'''

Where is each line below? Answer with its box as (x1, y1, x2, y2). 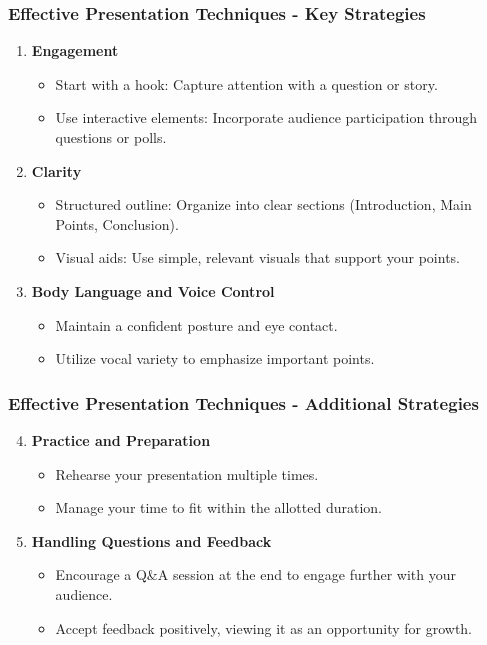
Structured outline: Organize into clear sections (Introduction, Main (55, 194, 472, 215)
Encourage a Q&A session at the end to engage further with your (55, 564, 456, 585)
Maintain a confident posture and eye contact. (55, 314, 338, 335)
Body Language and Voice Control (31, 280, 275, 301)
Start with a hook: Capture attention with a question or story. (55, 73, 438, 94)
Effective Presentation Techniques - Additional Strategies (8, 390, 479, 415)
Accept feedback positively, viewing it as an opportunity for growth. (55, 617, 473, 638)
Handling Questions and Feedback (31, 530, 272, 551)
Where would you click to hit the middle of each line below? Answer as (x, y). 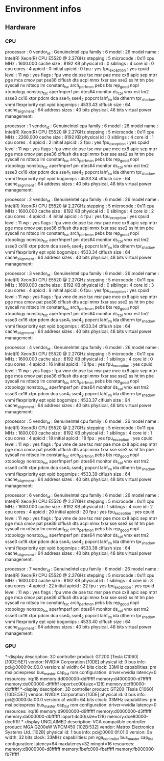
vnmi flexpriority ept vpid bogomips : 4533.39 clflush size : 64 (68, 474)
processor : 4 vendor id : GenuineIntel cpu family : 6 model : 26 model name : (82, 348)
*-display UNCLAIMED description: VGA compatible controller (83, 722)
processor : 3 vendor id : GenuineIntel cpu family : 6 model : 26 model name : (82, 274)
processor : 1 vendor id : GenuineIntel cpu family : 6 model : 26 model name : (82, 126)
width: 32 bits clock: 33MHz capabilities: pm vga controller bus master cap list (79, 738)
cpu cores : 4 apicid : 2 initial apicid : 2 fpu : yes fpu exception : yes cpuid (77, 143)
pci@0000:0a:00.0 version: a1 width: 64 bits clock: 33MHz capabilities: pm (81, 700)
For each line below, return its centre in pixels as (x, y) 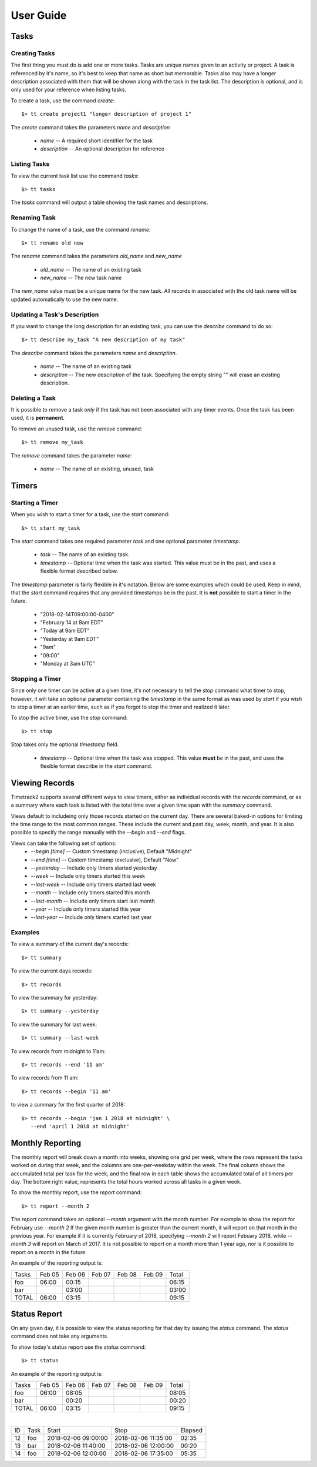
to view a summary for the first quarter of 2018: (68, 1105)
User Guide (39, 15)
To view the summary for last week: (54, 1024)
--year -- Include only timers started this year (86, 909)
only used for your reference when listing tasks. (68, 90)
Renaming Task (33, 218)
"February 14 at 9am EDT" (72, 623)
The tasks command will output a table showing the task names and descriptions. (109, 202)
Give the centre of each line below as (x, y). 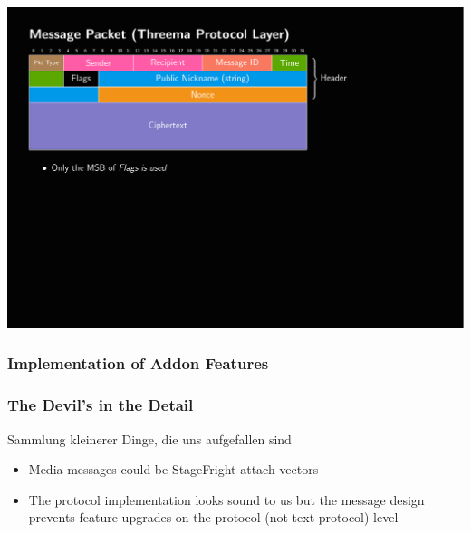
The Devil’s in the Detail (101, 405)
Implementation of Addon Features (138, 363)
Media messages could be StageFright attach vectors (173, 469)
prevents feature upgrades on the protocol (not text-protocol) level (213, 517)
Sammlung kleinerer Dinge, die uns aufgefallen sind (149, 438)
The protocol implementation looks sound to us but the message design (226, 499)
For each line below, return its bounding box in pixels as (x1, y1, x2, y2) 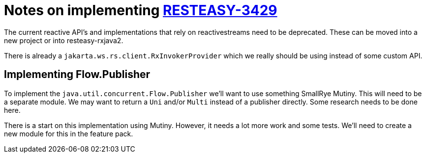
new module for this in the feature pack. (4, 129, 133, 138)
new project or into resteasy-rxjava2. (4, 36, 123, 45)
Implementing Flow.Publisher (4, 68, 151, 81)
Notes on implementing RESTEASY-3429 (4, 2, 277, 19)
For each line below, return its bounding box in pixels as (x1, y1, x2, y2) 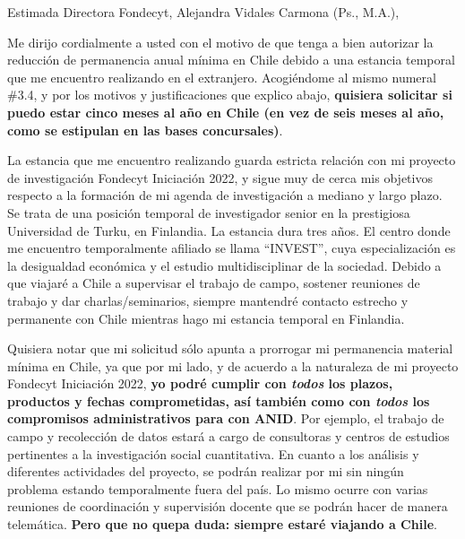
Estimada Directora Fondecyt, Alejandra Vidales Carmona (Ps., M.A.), (7, 3, 400, 21)
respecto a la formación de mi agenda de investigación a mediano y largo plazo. (7, 186, 443, 204)
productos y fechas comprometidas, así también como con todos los (7, 391, 430, 410)
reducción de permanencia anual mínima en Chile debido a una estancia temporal (7, 50, 455, 69)
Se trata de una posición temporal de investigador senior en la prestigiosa (7, 203, 410, 222)
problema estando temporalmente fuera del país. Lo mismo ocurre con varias (7, 479, 428, 498)
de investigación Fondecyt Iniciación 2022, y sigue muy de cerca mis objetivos (7, 168, 433, 187)
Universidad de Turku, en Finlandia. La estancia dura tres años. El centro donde (7, 221, 451, 239)
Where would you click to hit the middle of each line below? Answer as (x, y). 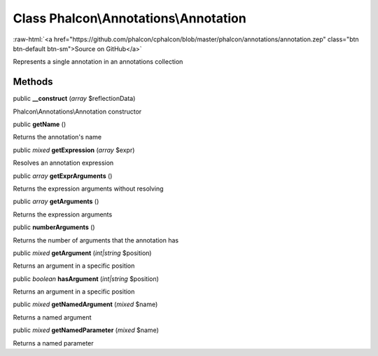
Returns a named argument (52, 317)
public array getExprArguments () (63, 176)
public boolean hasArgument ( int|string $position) (86, 279)
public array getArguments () (56, 201)
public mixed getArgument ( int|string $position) (82, 253)
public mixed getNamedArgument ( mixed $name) (85, 304)
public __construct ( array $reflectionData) (74, 99)
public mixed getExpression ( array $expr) (74, 150)
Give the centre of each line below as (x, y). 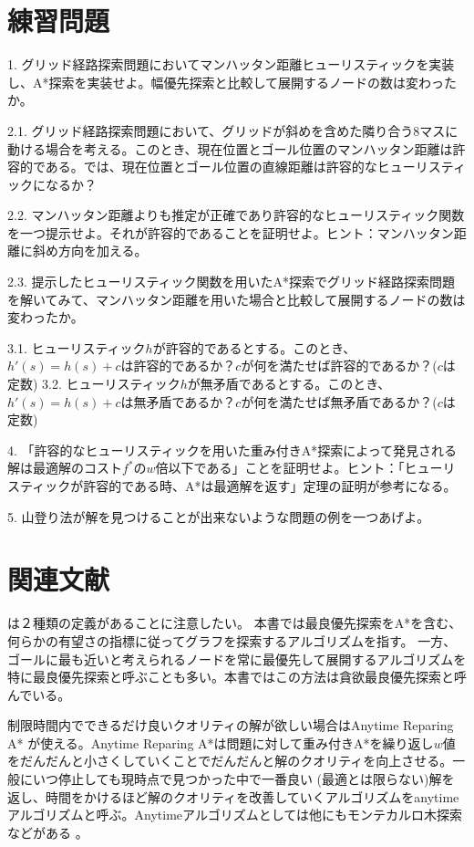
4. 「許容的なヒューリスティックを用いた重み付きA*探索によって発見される (232, 450)
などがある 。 (48, 832)
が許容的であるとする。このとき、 (254, 347)
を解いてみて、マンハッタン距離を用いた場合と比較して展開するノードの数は (237, 299)
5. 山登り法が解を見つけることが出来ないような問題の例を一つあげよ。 (219, 516)
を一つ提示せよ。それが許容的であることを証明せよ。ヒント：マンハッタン (231, 232)
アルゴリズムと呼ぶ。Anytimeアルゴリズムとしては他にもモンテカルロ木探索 (235, 815)
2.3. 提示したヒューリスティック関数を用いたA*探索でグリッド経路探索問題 (232, 282)
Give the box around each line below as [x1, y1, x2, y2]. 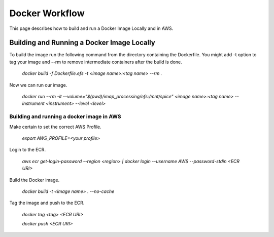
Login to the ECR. [9, 147, 46, 153]
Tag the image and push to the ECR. [9, 200, 85, 206]
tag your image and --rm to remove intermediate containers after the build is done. [9, 59, 182, 65]
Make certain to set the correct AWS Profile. [9, 124, 101, 130]
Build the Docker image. [9, 177, 60, 183]
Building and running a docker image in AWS [9, 113, 121, 120]
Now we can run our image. [9, 82, 67, 88]
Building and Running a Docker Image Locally [9, 38, 156, 47]
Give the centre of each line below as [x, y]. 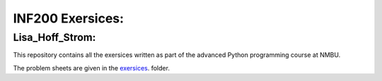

'''

_AIM OF THE TASK:_ Print exactly the lines between the line containing "が許容的であるとする。このとき、 (254, 347)" and the last line of the entries above, including both, and nothing besides; skip the pictures.

_TASK OUTPUT:_
が許容的であるとする。このとき、 (254, 347)
を解いてみて、マンハッタン距離を用いた場合と比較して展開するノードの数は (237, 299)
5. 山登り法が解を見つけることが出来ないような問題の例を一つあげよ。 (219, 516)
を一つ提示せよ。それが許容的であることを証明せよ。ヒント：マンハッタン (231, 232)
アルゴリズムと呼ぶ。Anytimeアルゴリズムとしては他にもモンテカルロ木探索 (235, 815)
2.3. 提示したヒューリスティック関数を用いたA*探索でグリッド経路探索問題 (232, 282)
Give the box around each line below as [x1, y1, x2, y2]. 
Login to the ECR. [9, 147, 46, 153]
Tag the image and push to the ECR. [9, 200, 85, 206]
tag your image and --rm to remove intermediate containers after the build is done. [9, 59, 182, 65]
Make certain to set the correct AWS Profile. [9, 124, 101, 130]
Build the Docker image. [9, 177, 60, 183]
Building and running a docker image in AWS [9, 113, 121, 120]
Now we can run our image. [9, 82, 67, 88]
Building and Running a Docker Image Locally [9, 38, 156, 47]
Give the centre of each line below as [x, y]. 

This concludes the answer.